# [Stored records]

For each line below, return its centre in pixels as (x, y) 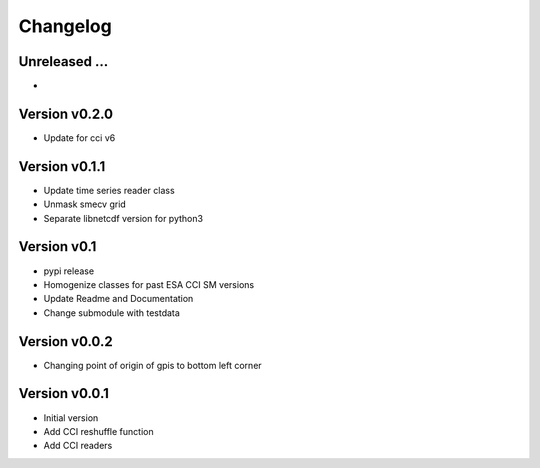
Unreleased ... (63, 61)
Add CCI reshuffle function (98, 431)
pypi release (69, 271)
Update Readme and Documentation (118, 299)
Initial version (71, 417)
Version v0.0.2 (66, 341)
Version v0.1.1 (62, 166)
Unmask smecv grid (85, 204)
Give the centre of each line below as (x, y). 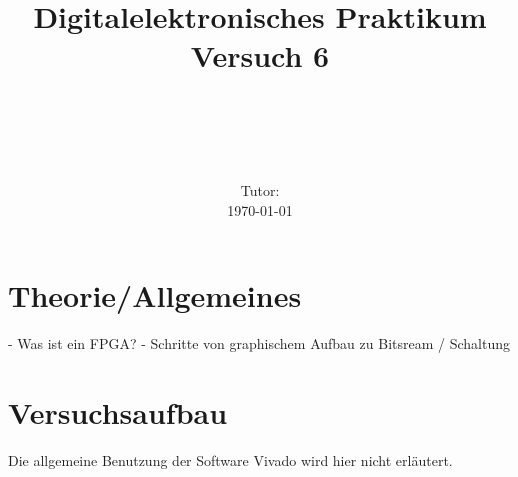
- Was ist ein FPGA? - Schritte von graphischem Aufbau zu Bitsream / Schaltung (259, 343)
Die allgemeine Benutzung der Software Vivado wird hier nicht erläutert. (230, 459)
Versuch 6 (260, 55)
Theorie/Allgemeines (155, 295)
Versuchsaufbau (118, 412)
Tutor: (260, 190)
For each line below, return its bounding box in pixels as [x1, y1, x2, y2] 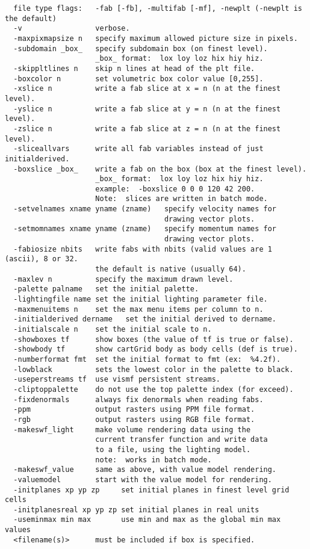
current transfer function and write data [95, 435, 268, 444]
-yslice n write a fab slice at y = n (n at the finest [13, 104, 281, 113]
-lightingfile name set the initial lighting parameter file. [13, 295, 268, 304]
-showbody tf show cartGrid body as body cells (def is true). [13, 345, 298, 354]
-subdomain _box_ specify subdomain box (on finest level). [13, 44, 268, 53]
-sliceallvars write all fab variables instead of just [13, 144, 264, 154]
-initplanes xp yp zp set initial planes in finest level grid [13, 485, 290, 494]
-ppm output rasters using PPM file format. [13, 405, 255, 414]
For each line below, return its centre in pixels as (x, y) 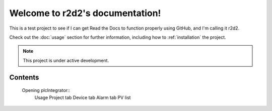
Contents (24, 77)
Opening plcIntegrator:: (46, 90)
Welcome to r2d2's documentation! (85, 13)
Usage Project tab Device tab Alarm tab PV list (83, 97)
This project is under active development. (66, 60)
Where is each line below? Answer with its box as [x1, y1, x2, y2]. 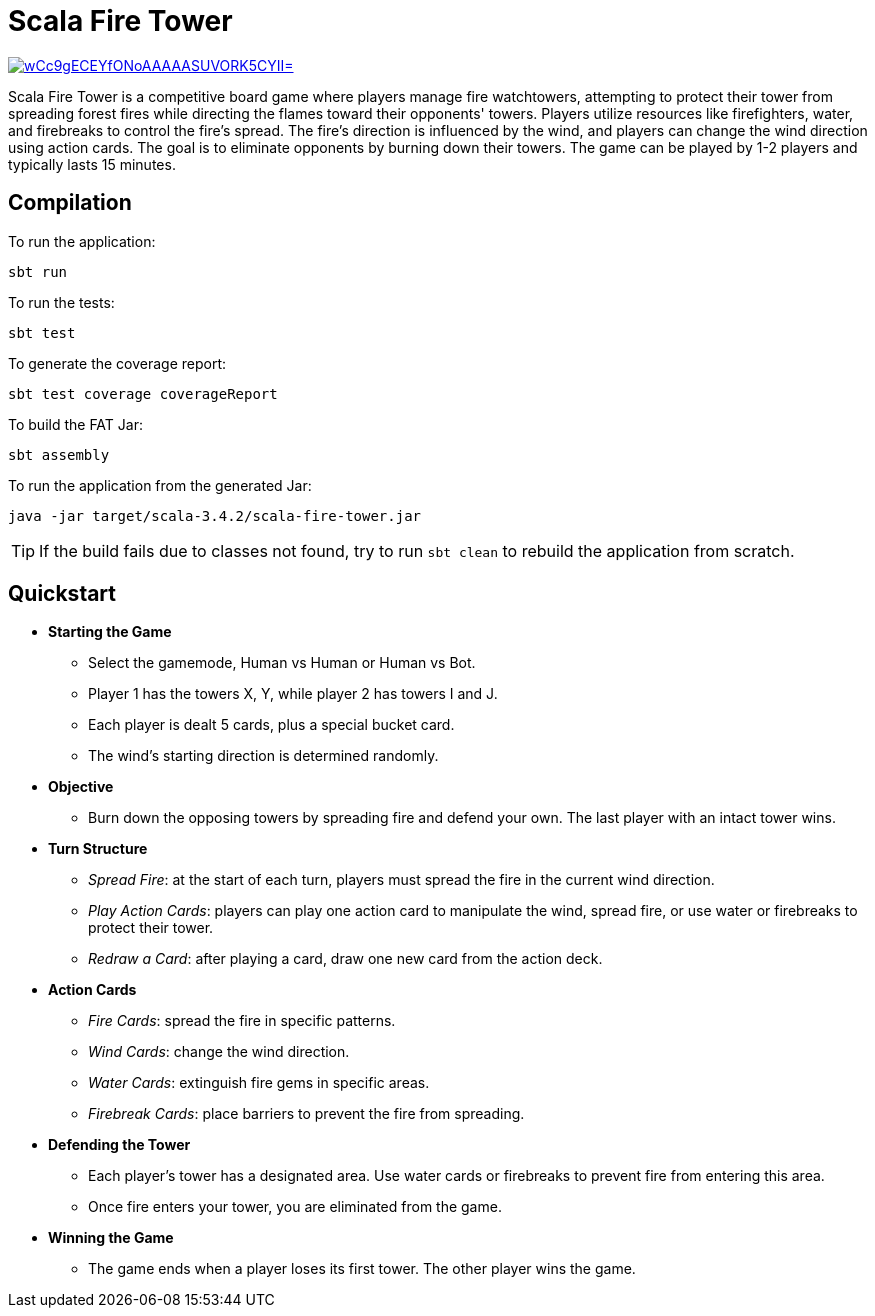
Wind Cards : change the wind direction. [88, 1043, 350, 1061]
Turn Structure [48, 840, 148, 858]
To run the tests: [8, 293, 115, 311]
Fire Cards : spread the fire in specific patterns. [88, 1012, 396, 1030]
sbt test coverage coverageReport [8, 385, 278, 402]
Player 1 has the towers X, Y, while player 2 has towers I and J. [88, 685, 498, 703]
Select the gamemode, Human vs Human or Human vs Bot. [88, 654, 476, 672]
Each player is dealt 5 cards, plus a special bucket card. [88, 716, 455, 734]
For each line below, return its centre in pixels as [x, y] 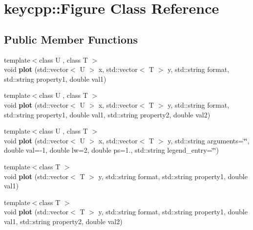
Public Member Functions [71, 39]
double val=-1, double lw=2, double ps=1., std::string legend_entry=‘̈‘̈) [111, 150]
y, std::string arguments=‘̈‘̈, [209, 140]
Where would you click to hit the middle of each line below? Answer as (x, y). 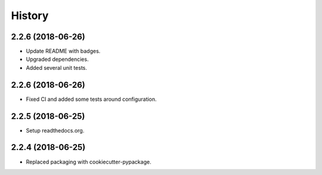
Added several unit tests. (57, 67)
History (30, 16)
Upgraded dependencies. (57, 59)
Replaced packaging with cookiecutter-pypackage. (89, 162)
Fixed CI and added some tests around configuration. (92, 99)
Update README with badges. (63, 51)
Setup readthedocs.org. (55, 130)
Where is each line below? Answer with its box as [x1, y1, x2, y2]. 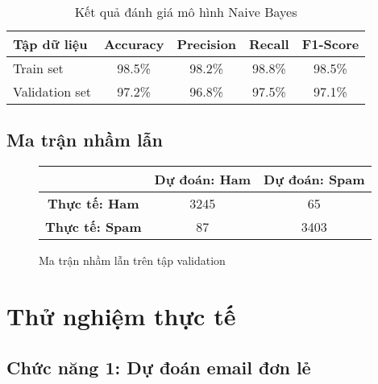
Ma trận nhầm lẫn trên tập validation [39, 252, 226, 269]
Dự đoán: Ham [154, 170, 251, 189]
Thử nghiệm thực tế [6, 299, 236, 332]
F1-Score [301, 35, 359, 53]
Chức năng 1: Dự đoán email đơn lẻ [6, 354, 311, 379]
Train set [13, 59, 64, 77]
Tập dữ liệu [13, 35, 88, 53]
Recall [249, 35, 289, 53]

# [WHAT YOU HAVE TO DO]
Give back every record above word for word, dropping pictures.

# [TASK RESPONSE]
For each line below, return its centre in pixels as (x, y) 
Unreleased ... (63, 61)
Add CCI reshuffle function (98, 431)
pypi release (69, 271)
Update Readme and Documentation (118, 299)
Initial version (71, 417)
Version v0.0.2 (66, 341)
Version v0.1.1 (62, 166)
Unmask smecv grid (85, 204)
Give the centre of each line below as (x, y). 
- Was ist ein FPGA? - Schritte von graphischem Aufbau zu Bitsream / Schaltung (259, 343)
Die allgemeine Benutzung der Software Vivado wird hier nicht erläutert. (230, 459)
Versuch 6 (260, 55)
Theorie/Allgemeines (155, 295)
Versuchsaufbau (118, 412)
Tutor: (260, 190)
For each line below, return its bounding box in pixels as [x1, y1, x2, y2] 
current transfer function and write data [95, 435, 268, 444]
-yslice n write a fab slice at y = n (n at the finest [13, 104, 281, 113]
-lightingfile name set the initial lighting parameter file. [13, 295, 268, 304]
-showbody tf show cartGrid body as body cells (def is true). [13, 345, 298, 354]
-subdomain _box_ specify subdomain box (on finest level). [13, 44, 268, 53]
-sliceallvars write all fab variables instead of just [13, 144, 264, 154]
-initplanes xp yp zp set initial planes in finest level grid [13, 485, 290, 494]
-ppm output rasters using PPM file format. [13, 405, 255, 414]
For each line below, return its centre in pixels as (x, y) 
Contents (24, 77)
Opening plcIntegrator:: (46, 90)
Welcome to r2d2's documentation! (85, 13)
Usage Project tab Device tab Alarm tab PV list (83, 97)
This project is under active development. (66, 60)
Where is each line below? Answer with its box as [x1, y1, x2, y2]. 
Wind Cards : change the wind direction. [88, 1043, 350, 1061]
Turn Structure [48, 840, 148, 858]
To run the tests: [8, 293, 115, 311]
Fire Cards : spread the fire in specific patterns. [88, 1012, 396, 1030]
sbt test coverage coverageReport [8, 385, 278, 402]
Player 1 has the towers X, Y, while player 2 has towers I and J. [88, 685, 498, 703]
Select the gamemode, Human vs Human or Human vs Bot. [88, 654, 476, 672]
Each player is dealt 5 cards, plus a special bucket card. [88, 716, 455, 734]
For each line below, return its centre in pixels as [x, y] 
Public Member Functions [71, 39]
double val=-1, double lw=2, double ps=1., std::string legend_entry=‘̈‘̈) [111, 150]
y, std::string arguments=‘̈‘̈, [209, 140]
Where would you click to hit the middle of each line below? Answer as (x, y). 
Added several unit tests. (57, 67)
History (30, 16)
Upgraded dependencies. (57, 59)
Replaced packaging with cookiecutter-pypackage. (89, 162)
Fixed CI and added some tests around configuration. (92, 99)
Update README with badges. (63, 51)
Setup readthedocs.org. (55, 130)
Where is each line below? Answer with its box as [x1, y1, x2, y2]. 
Ma trận nhầm lẫn trên tập validation [39, 252, 226, 269]
Dự đoán: Ham [154, 170, 251, 189]
Thử nghiệm thực tế [6, 299, 236, 332]
F1-Score [301, 35, 359, 53]
Chức năng 1: Dự đoán email đơn lẻ [6, 354, 311, 379]
Train set [13, 59, 64, 77]
Tập dữ liệu [13, 35, 88, 53]
Recall [249, 35, 289, 53]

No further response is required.